Want to launch a new credit-card with a unique loyalty program? It can be done by a non-technical resource in a few clicks. Want to create a new savings account with promotional rates for healthcare workers? A few clicks. Want to automatically send notifications to high-risk clients to inform them that their balance is low? A few clicks.
So coming back to the main question: Why are some of the largest banks with the most complex needs turning towards the latest generation of providers for core banking software? Adding all the benefits of modularity, an open ecosystem, and simplified business logic, the competitive advantages that such systems provide are tremendous:
Increase the pace of innovation
Accelerate enterprise agility
Ease the access to external innovation
Empower non-technical resources
Reduce the burden on technical resources
The benefits are of even greater value if you believe the pace of financial services innovation will continue to accelerate and that financial offerings will increasingly compete through value-added services rather than on traditional products and price.
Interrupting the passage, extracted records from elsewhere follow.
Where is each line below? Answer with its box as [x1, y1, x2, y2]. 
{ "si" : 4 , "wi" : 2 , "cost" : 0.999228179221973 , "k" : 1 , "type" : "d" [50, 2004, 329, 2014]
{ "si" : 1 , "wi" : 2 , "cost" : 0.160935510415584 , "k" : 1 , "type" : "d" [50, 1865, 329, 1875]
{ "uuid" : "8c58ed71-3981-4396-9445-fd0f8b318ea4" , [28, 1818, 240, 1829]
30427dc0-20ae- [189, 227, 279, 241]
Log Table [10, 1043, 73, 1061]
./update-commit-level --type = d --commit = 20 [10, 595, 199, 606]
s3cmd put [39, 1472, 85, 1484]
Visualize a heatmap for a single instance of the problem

That being said, banks are aware of the added risk of implementing a less mature system. To access the benefits while mitigating risks, many banks choose to deploy third-generation solutions alongside their current core rather than as a replacement despite the additional costs of running overlapping systems.
By avoiding “big bang” migrations, banks can build upon and test third-generation solutions without jeopardizing their existing operations. This approach reduces the operational downside to delays in the time-to-market of innovative offerings. A worthwhile trade-off for the opportunity to build the bank of tomorrow.
Banks that become early-adopters also benefit from additional opportunities to sweeten their risk-reward calculation. Banks that opt for immature banking technology providers can benefit from discounted pricing, influence the product roadmap, and share in the company’s success through equity or warrants. Early-stage companies are often willing to make these concessions in order to benefit from market validation, anchor clients, and client references.
All this being said, unless a bank requires a new platform on which to migrate its core business immediately, investing in the infrastructure of tomorrow makes more sense than locking themselves into the constraints of yesterday’s technology.
Closing Thoughts: Third-generation systems offer the potential to remove many of the technology barriers and limitations currently stifling financial services innovation. By becoming more modular, open, and consolidating and simplifying business logic, these systems redefine the very meaning of a core.
Will the new definition of a core be the underlying ledger or the business logic layer that orchestrates and controls all the banking primitives and microservices (e.g. 11:FS Foundry)? Or will the definition evolve to encompass companies that provide the core primitives for the store of value (e.g. Thought Machine, Tuum), payments (e.g. Moov), lending, or compliance?
The core of the future is uncertain; what is clear is that it won’t be what we have today.